= Beginning of Section =
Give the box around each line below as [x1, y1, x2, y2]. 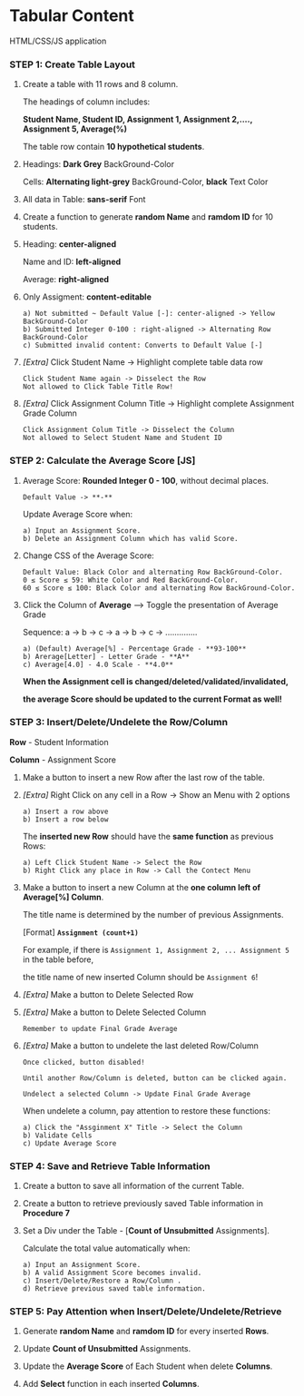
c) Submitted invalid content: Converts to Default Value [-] [22, 341, 263, 350]
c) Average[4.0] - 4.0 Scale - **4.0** [22, 660, 174, 669]
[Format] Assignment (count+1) [22, 927, 139, 938]
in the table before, [22, 954, 94, 965]
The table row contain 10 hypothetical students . [22, 142, 205, 152]
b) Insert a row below [22, 814, 109, 824]
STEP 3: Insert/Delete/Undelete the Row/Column [9, 716, 229, 729]
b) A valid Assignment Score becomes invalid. [22, 1268, 202, 1278]
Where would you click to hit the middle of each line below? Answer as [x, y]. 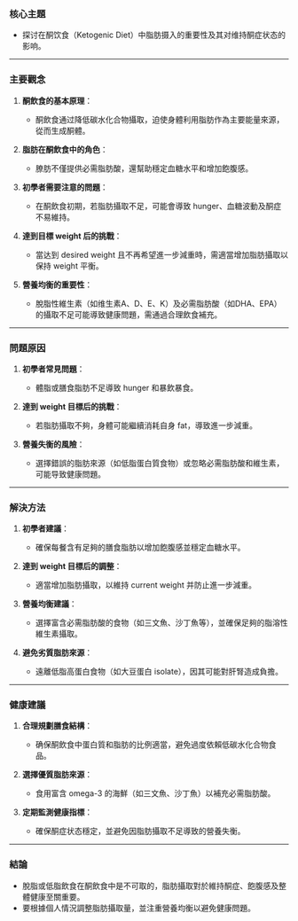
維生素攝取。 [59, 634]
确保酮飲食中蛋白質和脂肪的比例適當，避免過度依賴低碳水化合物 [152, 745]
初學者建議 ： [45, 528]
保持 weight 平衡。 [69, 265]
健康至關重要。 [57, 896]
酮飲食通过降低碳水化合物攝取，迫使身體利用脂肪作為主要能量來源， [160, 119]
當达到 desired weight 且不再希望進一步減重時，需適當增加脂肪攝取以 [161, 254]
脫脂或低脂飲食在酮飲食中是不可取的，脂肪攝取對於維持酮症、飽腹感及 [150, 886]
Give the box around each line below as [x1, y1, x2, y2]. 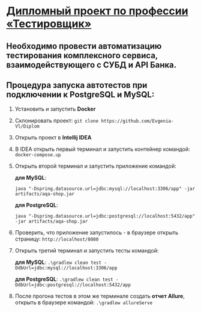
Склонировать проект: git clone [14, 117, 99, 124]
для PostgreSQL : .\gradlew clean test [14, 275, 113, 283]
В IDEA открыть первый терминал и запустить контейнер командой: [14, 145, 190, 153]
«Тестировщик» [6, 17, 92, 31]
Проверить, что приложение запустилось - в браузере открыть [14, 229, 179, 236]
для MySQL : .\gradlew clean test [14, 258, 102, 266]
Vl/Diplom [14, 123, 40, 130]
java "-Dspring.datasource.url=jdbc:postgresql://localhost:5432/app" [14, 213, 196, 219]
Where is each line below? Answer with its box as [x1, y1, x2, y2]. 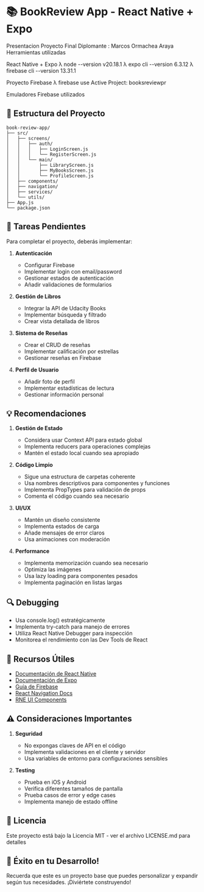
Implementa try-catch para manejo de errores [15, 623, 130, 631]
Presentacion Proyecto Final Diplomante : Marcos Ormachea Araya [6, 42, 174, 49]
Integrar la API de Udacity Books [24, 304, 107, 312]
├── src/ [6, 130, 29, 136]
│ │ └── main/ [6, 156, 53, 163]
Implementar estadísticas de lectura [24, 384, 114, 392]
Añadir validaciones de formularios [24, 280, 112, 288]
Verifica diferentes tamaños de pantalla [24, 784, 123, 792]
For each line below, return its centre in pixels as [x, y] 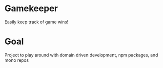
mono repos [17, 60]
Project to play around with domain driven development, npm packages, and [81, 55]
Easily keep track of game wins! [37, 22]
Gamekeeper [31, 8]
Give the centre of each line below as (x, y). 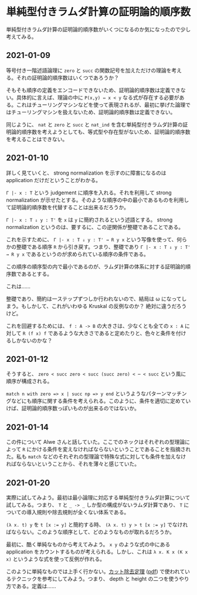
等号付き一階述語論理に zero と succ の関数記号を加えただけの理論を (89, 70)
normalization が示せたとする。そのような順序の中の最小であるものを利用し (98, 200)
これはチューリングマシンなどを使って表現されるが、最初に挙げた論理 (101, 105)
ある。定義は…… (36, 586)
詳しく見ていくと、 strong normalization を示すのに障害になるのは (86, 173)
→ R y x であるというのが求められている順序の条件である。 (78, 254)
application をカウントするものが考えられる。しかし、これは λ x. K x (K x (97, 552)
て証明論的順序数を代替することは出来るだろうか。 (67, 207)
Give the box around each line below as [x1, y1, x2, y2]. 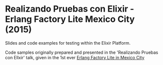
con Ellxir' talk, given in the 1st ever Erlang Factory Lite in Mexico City [5, 54, 145, 60]
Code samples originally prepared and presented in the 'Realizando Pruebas [5, 49, 159, 55]
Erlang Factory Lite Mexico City [5, 14, 135, 25]
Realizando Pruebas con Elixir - [5, 3, 134, 15]
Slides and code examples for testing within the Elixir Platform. [5, 40, 131, 46]
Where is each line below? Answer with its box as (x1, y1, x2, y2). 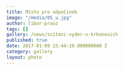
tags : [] (6, 26, 29, 32)
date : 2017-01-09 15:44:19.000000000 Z (6, 43, 108, 49)
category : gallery (6, 49, 53, 55)
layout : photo (6, 54, 43, 60)
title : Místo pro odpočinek (6, 9, 78, 15)
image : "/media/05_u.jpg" (6, 15, 72, 21)
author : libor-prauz (6, 20, 59, 26)
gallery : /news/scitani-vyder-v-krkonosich (6, 32, 119, 38)
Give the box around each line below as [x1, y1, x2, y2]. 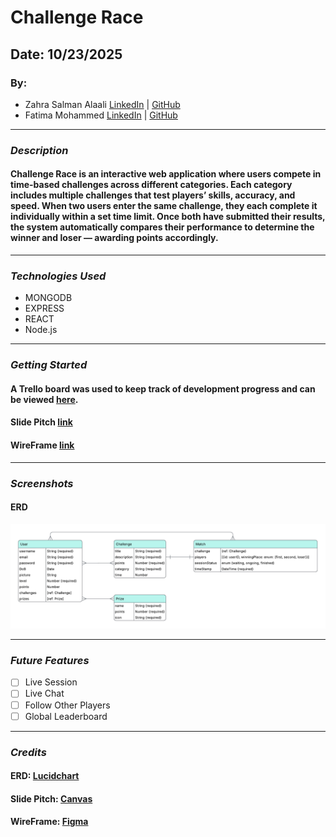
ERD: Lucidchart [10, 770, 80, 782]
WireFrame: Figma [10, 816, 89, 828]
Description [10, 143, 69, 157]
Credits [10, 745, 47, 759]
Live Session [24, 676, 78, 688]
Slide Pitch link [10, 416, 73, 428]
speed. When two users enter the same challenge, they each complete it [10, 200, 318, 212]
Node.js [24, 324, 58, 336]
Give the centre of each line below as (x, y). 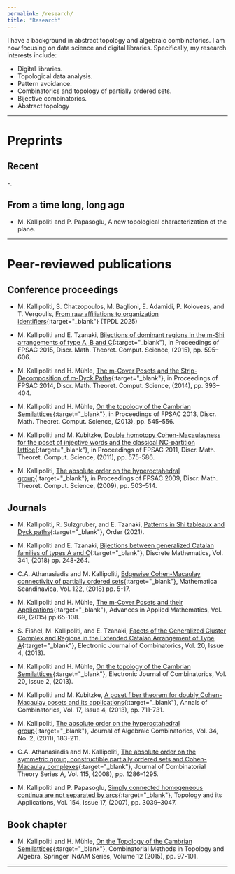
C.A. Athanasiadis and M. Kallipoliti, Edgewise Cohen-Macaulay (109, 574)
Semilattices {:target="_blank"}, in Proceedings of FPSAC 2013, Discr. (117, 414)
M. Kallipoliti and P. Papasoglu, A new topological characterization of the (122, 222)
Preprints (35, 140)
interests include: (32, 55)
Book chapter (37, 825)
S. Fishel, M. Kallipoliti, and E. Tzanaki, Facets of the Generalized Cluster (122, 631)
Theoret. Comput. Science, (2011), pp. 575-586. (86, 457)
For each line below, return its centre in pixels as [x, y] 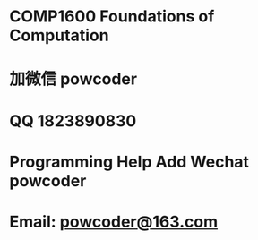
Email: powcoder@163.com [113, 222]
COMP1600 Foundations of [112, 17]
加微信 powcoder [73, 79]
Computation [59, 35]
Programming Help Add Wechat [129, 162]
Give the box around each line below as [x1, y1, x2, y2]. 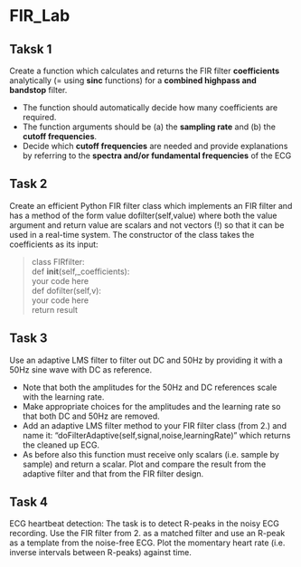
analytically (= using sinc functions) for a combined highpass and [9, 75, 258, 86]
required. [22, 112, 57, 122]
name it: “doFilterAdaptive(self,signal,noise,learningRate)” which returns [22, 430, 291, 440]
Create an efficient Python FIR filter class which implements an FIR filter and [9, 200, 293, 211]
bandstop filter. [9, 85, 68, 95]
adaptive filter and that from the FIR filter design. [22, 468, 204, 479]
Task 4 [9, 495, 48, 510]
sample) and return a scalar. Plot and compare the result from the [22, 458, 267, 469]
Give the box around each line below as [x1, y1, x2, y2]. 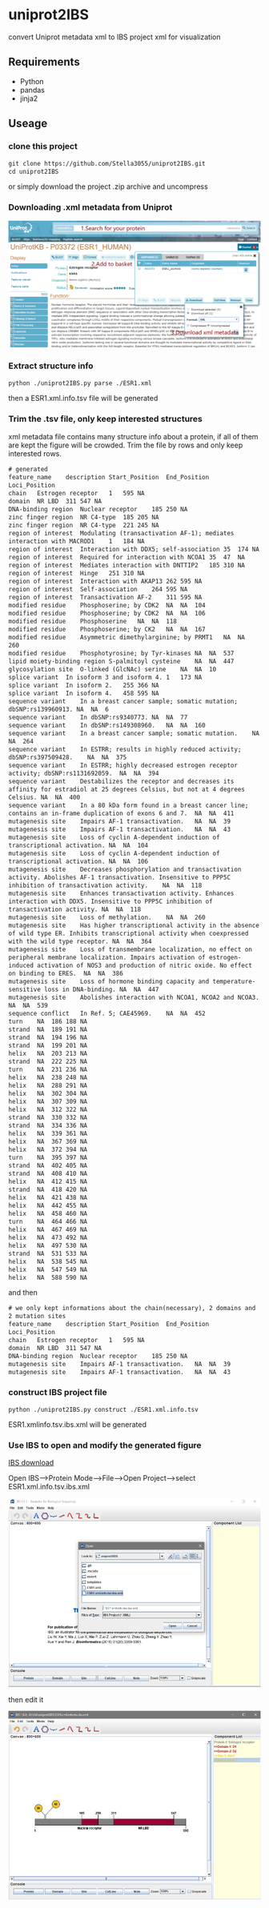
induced [8, 961, 34, 969]
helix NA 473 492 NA [8, 1233, 88, 1241]
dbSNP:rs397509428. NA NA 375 [8, 753, 127, 761]
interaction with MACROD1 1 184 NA [8, 537, 146, 545]
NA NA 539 [8, 1001, 48, 1009]
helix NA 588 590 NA [8, 1273, 88, 1281]
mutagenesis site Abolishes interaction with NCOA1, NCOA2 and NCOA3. [8, 993, 260, 1001]
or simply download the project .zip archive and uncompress [8, 182, 208, 191]
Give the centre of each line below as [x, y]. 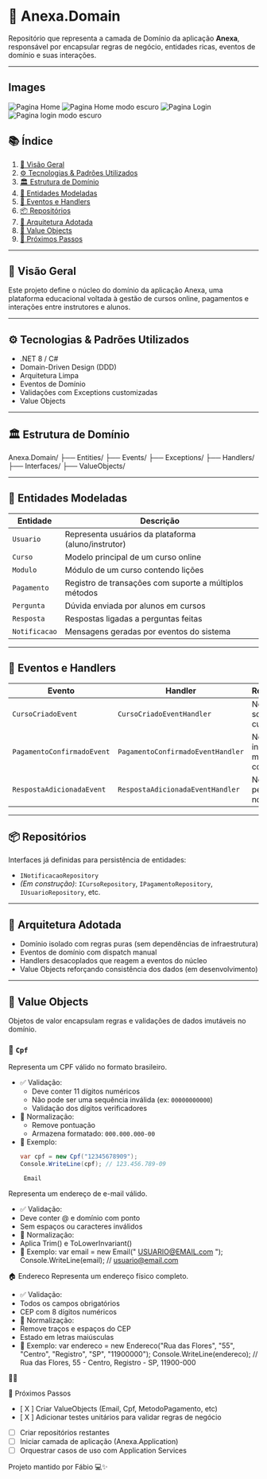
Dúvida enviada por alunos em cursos [135, 606]
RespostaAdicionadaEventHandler [179, 789]
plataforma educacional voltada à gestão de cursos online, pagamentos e [128, 299]
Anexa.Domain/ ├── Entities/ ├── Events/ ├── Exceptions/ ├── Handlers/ [132, 457]
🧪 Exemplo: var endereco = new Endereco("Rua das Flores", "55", [127, 1345]
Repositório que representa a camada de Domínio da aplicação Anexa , [124, 38]
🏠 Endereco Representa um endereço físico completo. [99, 1276]
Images [27, 88]
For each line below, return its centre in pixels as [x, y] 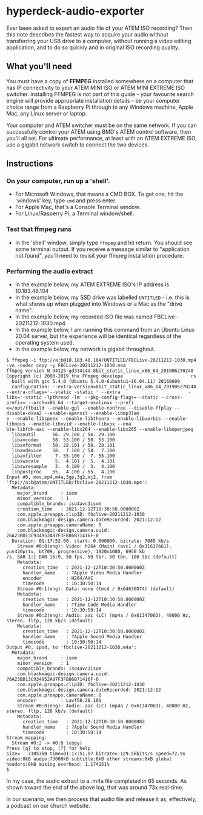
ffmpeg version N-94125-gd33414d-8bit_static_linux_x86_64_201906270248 [100, 371]
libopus [16, 424]
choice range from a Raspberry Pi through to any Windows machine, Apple [100, 107]
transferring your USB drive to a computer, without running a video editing [99, 41]
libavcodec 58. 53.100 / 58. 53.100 [63, 440]
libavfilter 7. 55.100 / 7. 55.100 [63, 456]
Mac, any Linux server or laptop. [47, 113]
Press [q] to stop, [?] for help [48, 749]
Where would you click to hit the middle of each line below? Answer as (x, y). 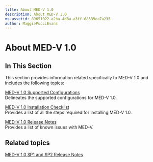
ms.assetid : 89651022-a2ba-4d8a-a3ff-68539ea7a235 (58, 19)
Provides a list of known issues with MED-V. (50, 127)
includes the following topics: (35, 83)
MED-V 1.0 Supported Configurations (42, 93)
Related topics (27, 143)
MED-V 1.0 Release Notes (31, 122)
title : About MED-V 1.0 (29, 10)
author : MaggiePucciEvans (31, 23)
= End of Section =
Every line above between the one containing "helix NA 473 492 NA [8, 1233, 88, 1241]" and the one containing "Exemplo: var endereco", those two included, is to be printed exactly. No pictures go into the copy.

Answer to this exercise:
helix NA 473 492 NA [8, 1233, 88, 1241]
dbSNP:rs397509428. NA NA 375 [8, 753, 127, 761]
interaction with MACROD1 1 184 NA [8, 537, 146, 545]
NA NA 539 [8, 1001, 48, 1009]
helix NA 588 590 NA [8, 1273, 88, 1281]
mutagenesis site Abolishes interaction with NCOA1, NCOA2 and NCOA3. [8, 993, 260, 1001]
or simply download the project .zip archive and uncompress [8, 182, 208, 191]
Give the centre of each line below as [x, y]. 
Dúvida enviada por alunos em cursos [135, 606]
RespostaAdicionadaEventHandler [179, 789]
plataforma educacional voltada à gestão de cursos online, pagamentos e [128, 299]
Anexa.Domain/ ├── Entities/ ├── Events/ ├── Exceptions/ ├── Handlers/ [132, 457]
🧪 Exemplo: var endereco = new Endereco("Rua das Flores", "55", [127, 1345]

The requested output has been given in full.